(Dataset entries)
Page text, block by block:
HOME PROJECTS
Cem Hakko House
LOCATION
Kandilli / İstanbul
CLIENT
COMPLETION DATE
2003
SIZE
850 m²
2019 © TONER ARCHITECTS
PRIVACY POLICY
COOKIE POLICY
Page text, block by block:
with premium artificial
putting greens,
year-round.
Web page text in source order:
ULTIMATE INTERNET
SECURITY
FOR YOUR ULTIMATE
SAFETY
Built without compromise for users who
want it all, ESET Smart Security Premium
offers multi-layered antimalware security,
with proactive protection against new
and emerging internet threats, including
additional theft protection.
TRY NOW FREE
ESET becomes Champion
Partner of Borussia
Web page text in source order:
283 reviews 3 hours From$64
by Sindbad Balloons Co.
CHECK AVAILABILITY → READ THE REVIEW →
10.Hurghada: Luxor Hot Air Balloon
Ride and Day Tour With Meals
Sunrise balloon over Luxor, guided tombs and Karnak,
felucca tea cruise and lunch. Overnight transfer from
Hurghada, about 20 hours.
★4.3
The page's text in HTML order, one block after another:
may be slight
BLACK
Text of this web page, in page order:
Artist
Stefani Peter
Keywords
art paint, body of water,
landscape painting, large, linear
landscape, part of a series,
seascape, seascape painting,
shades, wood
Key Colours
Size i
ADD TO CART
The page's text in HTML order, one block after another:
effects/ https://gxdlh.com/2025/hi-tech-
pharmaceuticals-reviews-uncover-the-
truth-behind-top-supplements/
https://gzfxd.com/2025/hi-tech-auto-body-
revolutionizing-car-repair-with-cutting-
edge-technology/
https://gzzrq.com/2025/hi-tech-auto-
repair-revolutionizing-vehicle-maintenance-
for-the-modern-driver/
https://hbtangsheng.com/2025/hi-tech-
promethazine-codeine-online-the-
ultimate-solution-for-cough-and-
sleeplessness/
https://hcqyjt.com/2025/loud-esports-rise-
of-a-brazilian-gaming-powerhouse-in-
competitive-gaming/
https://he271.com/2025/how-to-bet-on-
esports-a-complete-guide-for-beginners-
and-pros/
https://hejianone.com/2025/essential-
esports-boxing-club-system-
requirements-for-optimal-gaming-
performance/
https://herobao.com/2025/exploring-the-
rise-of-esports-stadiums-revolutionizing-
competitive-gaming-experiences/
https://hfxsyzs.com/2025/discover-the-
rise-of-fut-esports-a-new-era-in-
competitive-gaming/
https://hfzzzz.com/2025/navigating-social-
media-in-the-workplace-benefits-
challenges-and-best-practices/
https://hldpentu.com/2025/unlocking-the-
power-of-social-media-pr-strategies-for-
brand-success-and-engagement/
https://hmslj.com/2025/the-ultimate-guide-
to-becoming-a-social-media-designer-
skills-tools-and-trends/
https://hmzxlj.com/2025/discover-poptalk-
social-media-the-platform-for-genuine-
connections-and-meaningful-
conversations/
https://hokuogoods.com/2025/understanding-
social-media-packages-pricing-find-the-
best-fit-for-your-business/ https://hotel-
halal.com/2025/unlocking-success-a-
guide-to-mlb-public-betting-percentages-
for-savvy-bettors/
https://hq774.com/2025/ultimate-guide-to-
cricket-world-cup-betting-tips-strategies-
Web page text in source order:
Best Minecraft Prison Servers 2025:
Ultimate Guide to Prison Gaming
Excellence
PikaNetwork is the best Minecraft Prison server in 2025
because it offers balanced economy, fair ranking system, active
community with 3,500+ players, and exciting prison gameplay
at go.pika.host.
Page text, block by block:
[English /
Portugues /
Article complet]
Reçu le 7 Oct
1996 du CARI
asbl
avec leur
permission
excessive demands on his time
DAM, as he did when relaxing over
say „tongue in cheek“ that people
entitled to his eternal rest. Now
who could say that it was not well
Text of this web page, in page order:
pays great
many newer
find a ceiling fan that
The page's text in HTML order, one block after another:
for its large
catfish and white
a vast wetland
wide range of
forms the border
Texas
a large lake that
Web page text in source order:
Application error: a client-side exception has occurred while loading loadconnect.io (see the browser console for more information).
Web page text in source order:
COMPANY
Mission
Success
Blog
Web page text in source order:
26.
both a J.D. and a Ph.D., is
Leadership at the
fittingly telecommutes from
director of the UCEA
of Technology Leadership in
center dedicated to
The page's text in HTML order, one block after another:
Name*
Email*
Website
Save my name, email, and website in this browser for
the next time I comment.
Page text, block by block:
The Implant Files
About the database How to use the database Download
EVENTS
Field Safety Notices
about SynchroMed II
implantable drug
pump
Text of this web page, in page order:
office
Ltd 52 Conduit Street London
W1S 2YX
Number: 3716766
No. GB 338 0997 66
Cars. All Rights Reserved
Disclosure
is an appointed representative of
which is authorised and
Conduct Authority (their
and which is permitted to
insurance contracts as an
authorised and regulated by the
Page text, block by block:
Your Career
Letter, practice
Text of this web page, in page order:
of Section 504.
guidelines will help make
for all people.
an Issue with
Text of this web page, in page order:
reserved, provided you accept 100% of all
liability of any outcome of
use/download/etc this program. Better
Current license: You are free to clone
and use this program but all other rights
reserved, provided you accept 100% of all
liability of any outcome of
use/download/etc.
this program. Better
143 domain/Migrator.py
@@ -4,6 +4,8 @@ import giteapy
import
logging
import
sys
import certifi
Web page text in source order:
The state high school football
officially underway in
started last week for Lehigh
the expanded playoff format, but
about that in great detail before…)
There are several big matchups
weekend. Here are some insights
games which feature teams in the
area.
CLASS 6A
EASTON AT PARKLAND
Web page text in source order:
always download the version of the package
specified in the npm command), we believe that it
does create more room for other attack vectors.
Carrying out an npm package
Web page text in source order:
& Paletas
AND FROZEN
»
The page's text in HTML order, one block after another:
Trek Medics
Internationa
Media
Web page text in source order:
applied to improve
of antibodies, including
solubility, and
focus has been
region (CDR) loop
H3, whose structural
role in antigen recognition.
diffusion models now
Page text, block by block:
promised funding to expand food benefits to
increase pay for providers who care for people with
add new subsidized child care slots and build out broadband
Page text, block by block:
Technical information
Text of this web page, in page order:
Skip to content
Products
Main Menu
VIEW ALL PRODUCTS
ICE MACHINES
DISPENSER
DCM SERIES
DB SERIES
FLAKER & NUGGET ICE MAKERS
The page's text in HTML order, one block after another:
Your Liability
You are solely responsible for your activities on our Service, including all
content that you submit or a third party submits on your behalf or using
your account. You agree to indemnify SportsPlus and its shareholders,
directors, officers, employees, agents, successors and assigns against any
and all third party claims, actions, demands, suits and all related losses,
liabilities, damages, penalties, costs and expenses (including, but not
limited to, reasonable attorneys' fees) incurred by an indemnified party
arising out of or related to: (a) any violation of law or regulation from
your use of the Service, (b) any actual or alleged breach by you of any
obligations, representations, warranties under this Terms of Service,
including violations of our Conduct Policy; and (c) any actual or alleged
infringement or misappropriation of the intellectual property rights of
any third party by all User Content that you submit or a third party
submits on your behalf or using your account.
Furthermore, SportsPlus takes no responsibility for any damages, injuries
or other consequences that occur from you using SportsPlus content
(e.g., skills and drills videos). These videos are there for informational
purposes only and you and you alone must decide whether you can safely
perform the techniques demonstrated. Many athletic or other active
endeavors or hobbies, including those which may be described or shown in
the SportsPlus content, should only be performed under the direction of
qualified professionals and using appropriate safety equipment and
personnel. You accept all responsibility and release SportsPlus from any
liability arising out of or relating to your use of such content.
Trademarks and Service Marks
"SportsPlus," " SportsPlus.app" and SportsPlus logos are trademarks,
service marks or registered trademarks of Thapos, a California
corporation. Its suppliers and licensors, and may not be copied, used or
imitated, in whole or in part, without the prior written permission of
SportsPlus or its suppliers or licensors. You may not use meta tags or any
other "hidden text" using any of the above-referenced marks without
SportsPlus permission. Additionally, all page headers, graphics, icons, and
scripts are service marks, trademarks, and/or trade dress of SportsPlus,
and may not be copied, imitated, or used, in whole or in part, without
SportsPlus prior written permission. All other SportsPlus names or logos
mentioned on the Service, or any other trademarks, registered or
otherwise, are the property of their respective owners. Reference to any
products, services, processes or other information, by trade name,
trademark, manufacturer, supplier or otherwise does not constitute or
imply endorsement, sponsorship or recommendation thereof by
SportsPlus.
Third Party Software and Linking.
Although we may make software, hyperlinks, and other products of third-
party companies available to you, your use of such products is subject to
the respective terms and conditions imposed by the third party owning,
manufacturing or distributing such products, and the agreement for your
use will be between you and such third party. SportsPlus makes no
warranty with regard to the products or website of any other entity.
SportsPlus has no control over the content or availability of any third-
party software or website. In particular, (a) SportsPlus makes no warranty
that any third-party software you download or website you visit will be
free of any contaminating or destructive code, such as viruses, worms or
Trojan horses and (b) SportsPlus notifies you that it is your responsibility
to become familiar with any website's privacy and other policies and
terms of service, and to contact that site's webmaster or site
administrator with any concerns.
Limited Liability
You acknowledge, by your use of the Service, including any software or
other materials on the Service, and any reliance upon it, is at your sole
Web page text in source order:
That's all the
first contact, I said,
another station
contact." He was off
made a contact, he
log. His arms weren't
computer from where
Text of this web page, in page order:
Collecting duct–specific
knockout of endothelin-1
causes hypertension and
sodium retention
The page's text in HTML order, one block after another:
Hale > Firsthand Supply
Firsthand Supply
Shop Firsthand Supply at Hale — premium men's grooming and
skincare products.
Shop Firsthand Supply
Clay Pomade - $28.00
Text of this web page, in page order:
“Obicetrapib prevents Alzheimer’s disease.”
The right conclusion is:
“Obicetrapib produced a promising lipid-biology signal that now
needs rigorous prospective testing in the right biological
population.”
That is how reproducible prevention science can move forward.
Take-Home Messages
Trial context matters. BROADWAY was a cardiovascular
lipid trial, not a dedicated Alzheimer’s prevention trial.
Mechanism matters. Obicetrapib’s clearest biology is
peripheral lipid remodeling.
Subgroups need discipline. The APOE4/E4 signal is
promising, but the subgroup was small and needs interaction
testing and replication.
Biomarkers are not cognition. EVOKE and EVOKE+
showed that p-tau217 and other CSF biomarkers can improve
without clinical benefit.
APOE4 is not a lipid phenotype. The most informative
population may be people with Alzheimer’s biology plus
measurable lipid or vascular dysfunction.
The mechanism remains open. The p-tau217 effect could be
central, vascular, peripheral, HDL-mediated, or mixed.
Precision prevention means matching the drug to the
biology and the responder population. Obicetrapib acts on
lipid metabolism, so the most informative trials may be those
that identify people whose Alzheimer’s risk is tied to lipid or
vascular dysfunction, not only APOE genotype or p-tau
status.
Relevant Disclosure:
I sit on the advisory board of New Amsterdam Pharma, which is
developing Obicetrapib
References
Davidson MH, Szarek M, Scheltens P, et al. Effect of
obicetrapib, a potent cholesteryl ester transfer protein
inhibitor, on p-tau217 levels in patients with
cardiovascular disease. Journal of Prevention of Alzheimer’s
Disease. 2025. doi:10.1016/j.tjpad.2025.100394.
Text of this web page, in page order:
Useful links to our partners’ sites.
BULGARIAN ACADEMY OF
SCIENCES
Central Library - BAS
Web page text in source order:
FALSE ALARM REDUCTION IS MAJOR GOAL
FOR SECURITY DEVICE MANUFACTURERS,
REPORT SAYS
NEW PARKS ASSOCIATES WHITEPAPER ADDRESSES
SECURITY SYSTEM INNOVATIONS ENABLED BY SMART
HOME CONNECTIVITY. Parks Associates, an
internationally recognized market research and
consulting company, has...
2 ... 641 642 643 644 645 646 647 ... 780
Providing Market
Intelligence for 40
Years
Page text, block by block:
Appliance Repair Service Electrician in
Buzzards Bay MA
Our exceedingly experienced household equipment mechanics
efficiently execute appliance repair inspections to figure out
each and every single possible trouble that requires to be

__What to do__: Copy out, exactly and alone, the lines of the entries above between the ones holding "solubility, and" and "Your Liability", inclusive.

__Output__:
solubility, and
focus has been
region (CDR) loop
H3, whose structural
role in antigen recognition.
diffusion models now
Page text, block by block:
promised funding to expand food benefits to
increase pay for providers who care for people with
add new subsidized child care slots and build out broadband
Page text, block by block:
Technical information
Text of this web page, in page order:
Skip to content
Products
Main Menu
VIEW ALL PRODUCTS
ICE MACHINES
DISPENSER
DCM SERIES
DB SERIES
FLAKER & NUGGET ICE MAKERS
The page's text in HTML order, one block after another:
Your Liability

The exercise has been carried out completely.